__Records to process__.
----
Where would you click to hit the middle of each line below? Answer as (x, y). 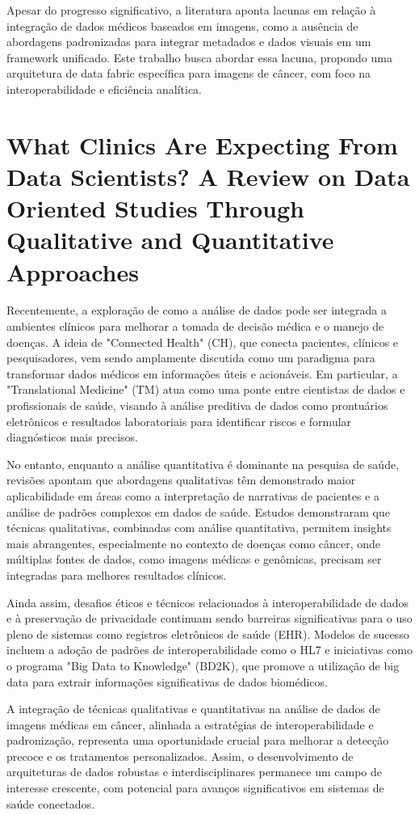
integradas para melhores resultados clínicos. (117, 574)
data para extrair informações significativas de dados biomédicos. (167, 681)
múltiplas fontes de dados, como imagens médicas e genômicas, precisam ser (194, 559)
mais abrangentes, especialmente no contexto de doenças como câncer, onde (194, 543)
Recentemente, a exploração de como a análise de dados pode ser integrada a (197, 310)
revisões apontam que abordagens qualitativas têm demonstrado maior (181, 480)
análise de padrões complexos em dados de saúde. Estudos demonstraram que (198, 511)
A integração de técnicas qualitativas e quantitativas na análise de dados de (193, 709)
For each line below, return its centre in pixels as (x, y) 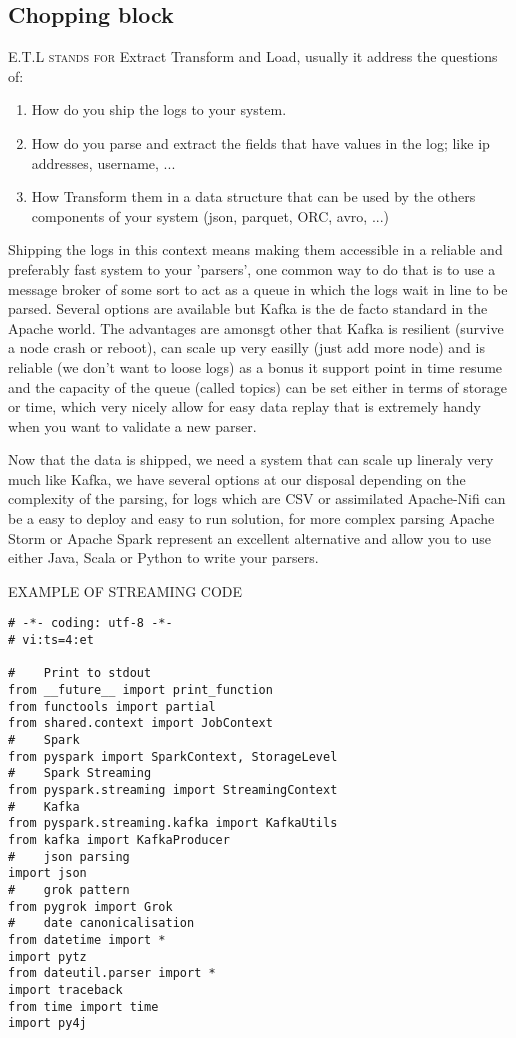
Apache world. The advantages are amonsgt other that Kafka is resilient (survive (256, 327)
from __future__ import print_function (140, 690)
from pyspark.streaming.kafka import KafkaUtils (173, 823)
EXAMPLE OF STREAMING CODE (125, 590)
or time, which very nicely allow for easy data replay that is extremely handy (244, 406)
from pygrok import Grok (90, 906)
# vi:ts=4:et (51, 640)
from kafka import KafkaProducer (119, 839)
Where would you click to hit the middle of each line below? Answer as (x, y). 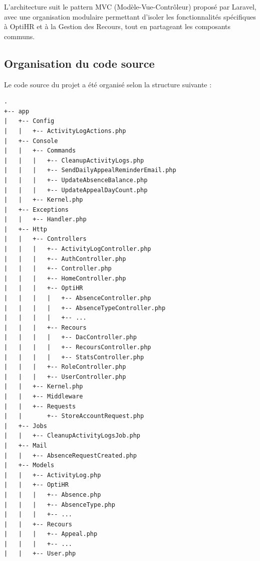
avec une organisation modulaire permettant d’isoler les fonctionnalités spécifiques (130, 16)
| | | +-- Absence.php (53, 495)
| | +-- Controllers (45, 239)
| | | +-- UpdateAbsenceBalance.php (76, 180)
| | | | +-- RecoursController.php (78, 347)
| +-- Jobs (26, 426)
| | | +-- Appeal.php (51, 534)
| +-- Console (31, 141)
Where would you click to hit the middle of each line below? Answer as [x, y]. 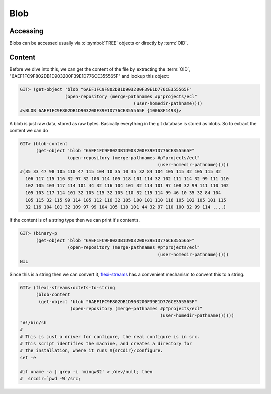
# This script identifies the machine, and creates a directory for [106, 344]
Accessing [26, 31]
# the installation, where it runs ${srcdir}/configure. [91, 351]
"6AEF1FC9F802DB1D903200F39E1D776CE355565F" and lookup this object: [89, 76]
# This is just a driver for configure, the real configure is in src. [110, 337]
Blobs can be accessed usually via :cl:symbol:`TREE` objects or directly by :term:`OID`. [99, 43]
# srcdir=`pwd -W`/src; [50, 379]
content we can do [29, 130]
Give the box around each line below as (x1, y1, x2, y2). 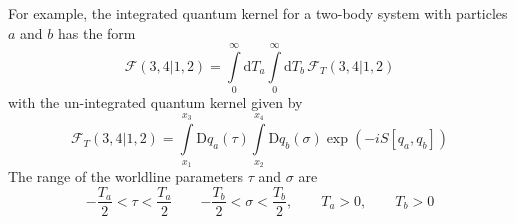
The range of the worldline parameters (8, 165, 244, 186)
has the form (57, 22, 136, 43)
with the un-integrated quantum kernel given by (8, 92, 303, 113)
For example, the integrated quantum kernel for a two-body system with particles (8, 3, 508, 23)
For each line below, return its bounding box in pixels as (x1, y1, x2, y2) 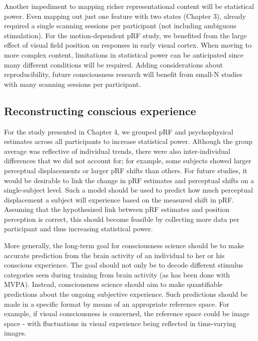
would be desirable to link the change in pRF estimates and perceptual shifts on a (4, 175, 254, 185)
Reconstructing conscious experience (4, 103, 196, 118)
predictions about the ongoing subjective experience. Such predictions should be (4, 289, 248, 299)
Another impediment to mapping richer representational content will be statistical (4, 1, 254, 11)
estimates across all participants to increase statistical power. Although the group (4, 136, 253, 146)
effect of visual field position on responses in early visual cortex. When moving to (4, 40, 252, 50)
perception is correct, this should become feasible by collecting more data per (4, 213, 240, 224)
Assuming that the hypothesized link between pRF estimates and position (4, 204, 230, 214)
----
__Directions__.
Copy exactly what appears in the entries, beginning with the first line and ending with the line that has "data para extrair", but not the pictures.

__Expected output__.
Where would you click to hit the middle of each line below? Answer as (x, y). 
integradas para melhores resultados clínicos. (117, 574)
data para extrair informações significativas de dados biomédicos. (167, 681)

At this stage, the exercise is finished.